** Excerpted data **
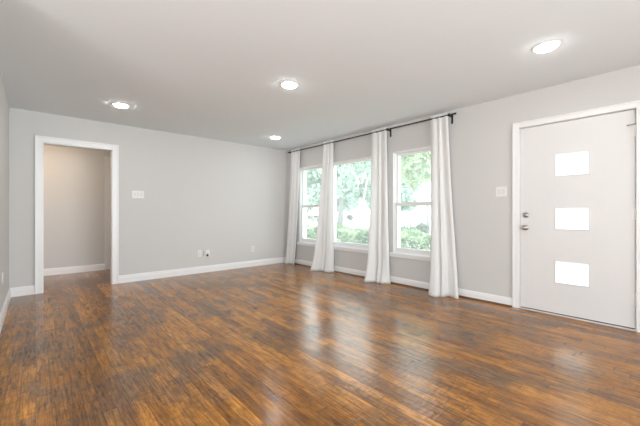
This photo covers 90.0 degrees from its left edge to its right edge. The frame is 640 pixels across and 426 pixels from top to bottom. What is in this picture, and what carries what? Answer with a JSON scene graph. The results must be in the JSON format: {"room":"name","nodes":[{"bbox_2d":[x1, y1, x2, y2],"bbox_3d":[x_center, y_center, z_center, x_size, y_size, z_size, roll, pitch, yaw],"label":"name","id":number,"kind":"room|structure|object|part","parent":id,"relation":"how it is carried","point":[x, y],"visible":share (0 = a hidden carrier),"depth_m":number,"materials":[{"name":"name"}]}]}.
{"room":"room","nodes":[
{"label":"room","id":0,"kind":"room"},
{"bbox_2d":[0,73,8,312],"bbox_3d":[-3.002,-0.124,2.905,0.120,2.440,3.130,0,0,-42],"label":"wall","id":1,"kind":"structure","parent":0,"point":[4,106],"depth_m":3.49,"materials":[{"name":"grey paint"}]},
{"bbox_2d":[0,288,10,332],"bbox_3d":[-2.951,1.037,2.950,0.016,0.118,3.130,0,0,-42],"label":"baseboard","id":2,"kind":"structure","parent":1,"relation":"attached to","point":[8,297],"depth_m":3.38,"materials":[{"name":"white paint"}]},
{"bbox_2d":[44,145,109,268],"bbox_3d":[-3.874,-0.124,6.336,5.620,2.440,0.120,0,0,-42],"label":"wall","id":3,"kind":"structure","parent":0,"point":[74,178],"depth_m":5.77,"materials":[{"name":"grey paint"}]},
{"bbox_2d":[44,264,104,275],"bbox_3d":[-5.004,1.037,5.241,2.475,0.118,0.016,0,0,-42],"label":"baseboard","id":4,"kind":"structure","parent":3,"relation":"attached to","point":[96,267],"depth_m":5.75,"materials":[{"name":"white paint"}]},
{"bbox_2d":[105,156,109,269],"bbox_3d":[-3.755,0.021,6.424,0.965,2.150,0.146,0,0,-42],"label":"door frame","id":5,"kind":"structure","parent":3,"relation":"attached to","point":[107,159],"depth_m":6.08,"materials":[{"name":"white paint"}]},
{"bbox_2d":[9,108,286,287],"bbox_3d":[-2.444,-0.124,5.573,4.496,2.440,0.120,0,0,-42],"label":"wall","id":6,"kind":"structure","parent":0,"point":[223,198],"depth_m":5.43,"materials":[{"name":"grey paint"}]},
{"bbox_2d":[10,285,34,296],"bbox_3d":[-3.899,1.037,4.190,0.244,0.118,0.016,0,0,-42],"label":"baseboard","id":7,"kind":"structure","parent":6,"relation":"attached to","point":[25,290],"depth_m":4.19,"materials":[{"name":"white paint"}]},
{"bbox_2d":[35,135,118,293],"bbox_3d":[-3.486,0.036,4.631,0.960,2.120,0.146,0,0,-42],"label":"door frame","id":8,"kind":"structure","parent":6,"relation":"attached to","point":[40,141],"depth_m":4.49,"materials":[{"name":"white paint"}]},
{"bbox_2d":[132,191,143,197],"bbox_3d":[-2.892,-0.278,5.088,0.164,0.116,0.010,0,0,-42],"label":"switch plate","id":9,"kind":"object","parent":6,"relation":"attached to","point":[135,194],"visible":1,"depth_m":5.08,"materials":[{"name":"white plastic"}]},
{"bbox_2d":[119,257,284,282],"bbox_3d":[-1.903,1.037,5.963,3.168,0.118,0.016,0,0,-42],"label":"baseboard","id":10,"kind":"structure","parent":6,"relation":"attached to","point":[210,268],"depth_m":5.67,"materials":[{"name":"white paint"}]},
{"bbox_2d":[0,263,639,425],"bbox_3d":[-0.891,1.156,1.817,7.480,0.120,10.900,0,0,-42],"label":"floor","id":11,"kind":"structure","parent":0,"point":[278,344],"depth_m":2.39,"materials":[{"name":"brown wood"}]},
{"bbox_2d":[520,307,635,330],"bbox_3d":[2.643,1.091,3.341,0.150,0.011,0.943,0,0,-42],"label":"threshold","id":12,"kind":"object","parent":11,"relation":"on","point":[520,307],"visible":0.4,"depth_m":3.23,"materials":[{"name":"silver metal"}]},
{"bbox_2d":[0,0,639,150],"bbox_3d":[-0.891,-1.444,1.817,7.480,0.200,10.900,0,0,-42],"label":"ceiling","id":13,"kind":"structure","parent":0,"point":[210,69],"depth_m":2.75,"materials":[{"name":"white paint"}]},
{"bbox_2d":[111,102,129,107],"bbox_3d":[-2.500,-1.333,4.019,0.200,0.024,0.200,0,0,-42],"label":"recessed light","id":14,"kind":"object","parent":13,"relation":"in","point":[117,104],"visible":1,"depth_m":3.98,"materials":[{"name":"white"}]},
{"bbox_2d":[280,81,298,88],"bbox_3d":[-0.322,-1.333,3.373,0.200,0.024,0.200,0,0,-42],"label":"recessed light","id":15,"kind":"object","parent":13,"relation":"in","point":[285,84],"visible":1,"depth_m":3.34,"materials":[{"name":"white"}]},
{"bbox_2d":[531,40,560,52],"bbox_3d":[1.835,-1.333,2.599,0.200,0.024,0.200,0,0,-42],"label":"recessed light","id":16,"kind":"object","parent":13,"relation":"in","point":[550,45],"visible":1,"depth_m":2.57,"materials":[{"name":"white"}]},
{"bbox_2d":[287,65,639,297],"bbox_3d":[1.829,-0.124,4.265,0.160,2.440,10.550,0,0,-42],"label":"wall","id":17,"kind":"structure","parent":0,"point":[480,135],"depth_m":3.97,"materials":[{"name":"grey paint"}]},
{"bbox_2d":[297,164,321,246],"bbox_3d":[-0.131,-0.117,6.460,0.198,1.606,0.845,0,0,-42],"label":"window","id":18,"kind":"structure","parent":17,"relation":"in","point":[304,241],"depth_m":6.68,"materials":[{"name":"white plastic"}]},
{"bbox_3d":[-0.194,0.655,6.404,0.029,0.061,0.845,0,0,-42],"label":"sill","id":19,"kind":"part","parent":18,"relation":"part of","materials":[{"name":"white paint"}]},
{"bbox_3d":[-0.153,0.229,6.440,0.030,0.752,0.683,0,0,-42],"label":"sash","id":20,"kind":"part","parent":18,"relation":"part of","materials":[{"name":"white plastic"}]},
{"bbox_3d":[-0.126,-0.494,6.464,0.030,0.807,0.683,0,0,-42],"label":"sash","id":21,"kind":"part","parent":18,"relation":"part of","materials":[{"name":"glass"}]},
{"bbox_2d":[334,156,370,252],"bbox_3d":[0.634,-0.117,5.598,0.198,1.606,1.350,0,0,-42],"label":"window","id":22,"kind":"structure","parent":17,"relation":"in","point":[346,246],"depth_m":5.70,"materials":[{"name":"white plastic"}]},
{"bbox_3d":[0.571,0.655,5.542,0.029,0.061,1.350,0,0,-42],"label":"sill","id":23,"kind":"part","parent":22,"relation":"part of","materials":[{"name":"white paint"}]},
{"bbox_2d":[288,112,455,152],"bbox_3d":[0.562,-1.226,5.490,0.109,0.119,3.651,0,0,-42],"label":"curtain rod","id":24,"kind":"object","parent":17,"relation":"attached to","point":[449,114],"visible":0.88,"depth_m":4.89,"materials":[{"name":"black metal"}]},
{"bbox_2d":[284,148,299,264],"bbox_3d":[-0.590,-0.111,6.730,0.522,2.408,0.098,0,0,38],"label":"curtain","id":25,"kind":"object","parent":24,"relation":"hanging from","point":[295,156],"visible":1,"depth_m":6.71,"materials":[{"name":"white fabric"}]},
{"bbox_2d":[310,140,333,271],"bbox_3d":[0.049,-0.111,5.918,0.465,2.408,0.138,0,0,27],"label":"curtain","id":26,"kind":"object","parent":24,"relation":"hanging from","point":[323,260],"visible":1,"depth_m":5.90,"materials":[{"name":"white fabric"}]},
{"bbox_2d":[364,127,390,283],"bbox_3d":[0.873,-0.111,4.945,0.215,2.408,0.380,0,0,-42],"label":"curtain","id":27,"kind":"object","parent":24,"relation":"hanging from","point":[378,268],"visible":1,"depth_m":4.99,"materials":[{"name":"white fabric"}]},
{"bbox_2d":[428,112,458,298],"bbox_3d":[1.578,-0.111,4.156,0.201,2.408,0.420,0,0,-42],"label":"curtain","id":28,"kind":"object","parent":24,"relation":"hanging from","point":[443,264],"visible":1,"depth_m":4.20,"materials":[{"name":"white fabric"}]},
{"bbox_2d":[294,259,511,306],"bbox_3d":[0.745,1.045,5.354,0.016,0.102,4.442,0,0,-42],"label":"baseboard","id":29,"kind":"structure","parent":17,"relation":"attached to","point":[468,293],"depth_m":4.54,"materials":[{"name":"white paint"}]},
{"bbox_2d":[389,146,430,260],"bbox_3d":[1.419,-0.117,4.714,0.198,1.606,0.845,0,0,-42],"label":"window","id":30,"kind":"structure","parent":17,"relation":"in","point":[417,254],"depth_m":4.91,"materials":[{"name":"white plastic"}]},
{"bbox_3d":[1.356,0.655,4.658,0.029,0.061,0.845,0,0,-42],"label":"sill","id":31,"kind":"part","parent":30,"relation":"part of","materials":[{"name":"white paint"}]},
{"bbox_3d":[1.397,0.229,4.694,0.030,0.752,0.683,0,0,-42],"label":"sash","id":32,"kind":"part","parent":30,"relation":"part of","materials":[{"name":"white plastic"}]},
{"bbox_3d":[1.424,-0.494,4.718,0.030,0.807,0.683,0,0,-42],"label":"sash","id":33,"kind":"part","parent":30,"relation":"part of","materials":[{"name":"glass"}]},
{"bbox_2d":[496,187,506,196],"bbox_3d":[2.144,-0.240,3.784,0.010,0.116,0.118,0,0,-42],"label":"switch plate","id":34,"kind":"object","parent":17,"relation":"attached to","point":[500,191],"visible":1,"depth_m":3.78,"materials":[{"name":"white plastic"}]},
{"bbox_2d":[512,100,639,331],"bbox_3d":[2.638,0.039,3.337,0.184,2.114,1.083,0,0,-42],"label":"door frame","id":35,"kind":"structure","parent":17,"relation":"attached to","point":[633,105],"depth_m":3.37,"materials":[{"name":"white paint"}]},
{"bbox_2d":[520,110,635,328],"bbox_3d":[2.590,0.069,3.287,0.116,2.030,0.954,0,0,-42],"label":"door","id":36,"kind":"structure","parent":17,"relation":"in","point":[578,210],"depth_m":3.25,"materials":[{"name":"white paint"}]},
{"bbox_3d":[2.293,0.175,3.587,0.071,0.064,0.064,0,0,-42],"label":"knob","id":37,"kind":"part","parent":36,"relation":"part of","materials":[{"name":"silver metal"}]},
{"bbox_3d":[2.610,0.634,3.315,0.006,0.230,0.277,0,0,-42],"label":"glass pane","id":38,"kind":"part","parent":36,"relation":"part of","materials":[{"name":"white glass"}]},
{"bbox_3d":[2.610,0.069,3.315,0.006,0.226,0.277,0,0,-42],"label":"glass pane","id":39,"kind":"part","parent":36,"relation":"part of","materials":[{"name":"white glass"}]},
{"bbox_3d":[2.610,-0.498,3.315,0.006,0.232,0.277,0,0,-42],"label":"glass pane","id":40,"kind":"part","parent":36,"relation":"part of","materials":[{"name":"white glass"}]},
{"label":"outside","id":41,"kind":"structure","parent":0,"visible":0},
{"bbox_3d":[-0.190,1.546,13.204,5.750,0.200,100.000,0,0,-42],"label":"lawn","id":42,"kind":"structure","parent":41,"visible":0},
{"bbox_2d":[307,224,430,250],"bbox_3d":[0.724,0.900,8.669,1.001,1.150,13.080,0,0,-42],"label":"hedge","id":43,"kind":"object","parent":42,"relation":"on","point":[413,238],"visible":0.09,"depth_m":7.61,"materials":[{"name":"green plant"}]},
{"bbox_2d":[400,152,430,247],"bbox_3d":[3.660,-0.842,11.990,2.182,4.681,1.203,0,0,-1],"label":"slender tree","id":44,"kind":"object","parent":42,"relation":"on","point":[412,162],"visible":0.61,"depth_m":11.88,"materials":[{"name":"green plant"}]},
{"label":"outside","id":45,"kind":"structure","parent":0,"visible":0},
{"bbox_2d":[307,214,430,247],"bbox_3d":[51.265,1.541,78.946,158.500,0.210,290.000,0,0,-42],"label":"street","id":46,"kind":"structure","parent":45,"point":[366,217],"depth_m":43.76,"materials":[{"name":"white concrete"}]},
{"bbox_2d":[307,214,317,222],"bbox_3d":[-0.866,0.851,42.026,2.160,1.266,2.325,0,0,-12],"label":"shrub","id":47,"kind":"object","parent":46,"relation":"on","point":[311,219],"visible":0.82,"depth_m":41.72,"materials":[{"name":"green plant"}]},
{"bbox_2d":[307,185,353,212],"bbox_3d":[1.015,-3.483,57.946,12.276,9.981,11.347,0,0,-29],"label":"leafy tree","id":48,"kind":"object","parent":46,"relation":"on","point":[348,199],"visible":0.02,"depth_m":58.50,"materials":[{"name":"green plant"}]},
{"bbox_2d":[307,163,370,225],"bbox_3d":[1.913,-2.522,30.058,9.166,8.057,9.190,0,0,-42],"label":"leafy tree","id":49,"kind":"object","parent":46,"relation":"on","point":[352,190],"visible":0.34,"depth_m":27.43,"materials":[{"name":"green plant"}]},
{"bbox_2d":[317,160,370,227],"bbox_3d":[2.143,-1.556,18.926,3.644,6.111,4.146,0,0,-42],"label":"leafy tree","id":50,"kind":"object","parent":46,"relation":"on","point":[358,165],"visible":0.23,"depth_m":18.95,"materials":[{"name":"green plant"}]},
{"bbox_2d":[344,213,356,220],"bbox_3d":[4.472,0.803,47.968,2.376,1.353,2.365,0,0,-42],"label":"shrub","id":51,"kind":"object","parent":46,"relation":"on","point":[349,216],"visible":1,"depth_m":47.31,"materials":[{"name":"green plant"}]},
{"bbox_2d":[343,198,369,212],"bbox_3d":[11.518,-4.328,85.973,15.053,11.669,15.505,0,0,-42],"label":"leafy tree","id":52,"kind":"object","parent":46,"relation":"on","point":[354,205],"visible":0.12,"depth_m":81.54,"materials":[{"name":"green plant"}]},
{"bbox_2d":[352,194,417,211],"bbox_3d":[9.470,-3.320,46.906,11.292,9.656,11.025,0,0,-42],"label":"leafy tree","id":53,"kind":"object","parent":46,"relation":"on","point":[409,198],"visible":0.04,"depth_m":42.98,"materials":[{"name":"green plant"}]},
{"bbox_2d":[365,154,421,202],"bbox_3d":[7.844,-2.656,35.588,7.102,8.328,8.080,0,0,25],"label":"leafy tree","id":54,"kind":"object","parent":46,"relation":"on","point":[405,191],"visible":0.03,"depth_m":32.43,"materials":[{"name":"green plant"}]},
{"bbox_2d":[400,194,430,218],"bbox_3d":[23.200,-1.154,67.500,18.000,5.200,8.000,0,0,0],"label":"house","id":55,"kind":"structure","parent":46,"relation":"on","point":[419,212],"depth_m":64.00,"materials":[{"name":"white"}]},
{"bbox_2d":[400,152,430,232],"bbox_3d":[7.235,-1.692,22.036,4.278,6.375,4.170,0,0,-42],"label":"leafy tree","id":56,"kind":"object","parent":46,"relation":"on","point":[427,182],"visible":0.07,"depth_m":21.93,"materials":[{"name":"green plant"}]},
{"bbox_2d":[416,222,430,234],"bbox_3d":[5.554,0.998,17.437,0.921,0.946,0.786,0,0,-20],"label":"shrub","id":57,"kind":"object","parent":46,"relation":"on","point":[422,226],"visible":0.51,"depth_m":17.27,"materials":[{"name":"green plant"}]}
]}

** Exercise prompt **
The answer is each line from the entries above in which the word "baseboard" occurs.

** Answer box **
{"bbox_2d":[0,288,10,332],"bbox_3d":[-2.951,1.037,2.950,0.016,0.118,3.130,0,0,-42],"label":"baseboard","id":2,"kind":"structure","parent":1,"relation":"attached to","point":[8,297],"depth_m":3.38,"materials":[{"name":"white paint"}]},
{"bbox_2d":[44,264,104,275],"bbox_3d":[-5.004,1.037,5.241,2.475,0.118,0.016,0,0,-42],"label":"baseboard","id":4,"kind":"structure","parent":3,"relation":"attached to","point":[96,267],"depth_m":5.75,"materials":[{"name":"white paint"}]},
{"bbox_2d":[10,285,34,296],"bbox_3d":[-3.899,1.037,4.190,0.244,0.118,0.016,0,0,-42],"label":"baseboard","id":7,"kind":"structure","parent":6,"relation":"attached to","point":[25,290],"depth_m":4.19,"materials":[{"name":"white paint"}]},
{"bbox_2d":[119,257,284,282],"bbox_3d":[-1.903,1.037,5.963,3.168,0.118,0.016,0,0,-42],"label":"baseboard","id":10,"kind":"structure","parent":6,"relation":"attached to","point":[210,268],"depth_m":5.67,"materials":[{"name":"white paint"}]},
{"bbox_2d":[294,259,511,306],"bbox_3d":[0.745,1.045,5.354,0.016,0.102,4.442,0,0,-42],"label":"baseboard","id":29,"kind":"structure","parent":17,"relation":"attached to","point":[468,293],"depth_m":4.54,"materials":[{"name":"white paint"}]},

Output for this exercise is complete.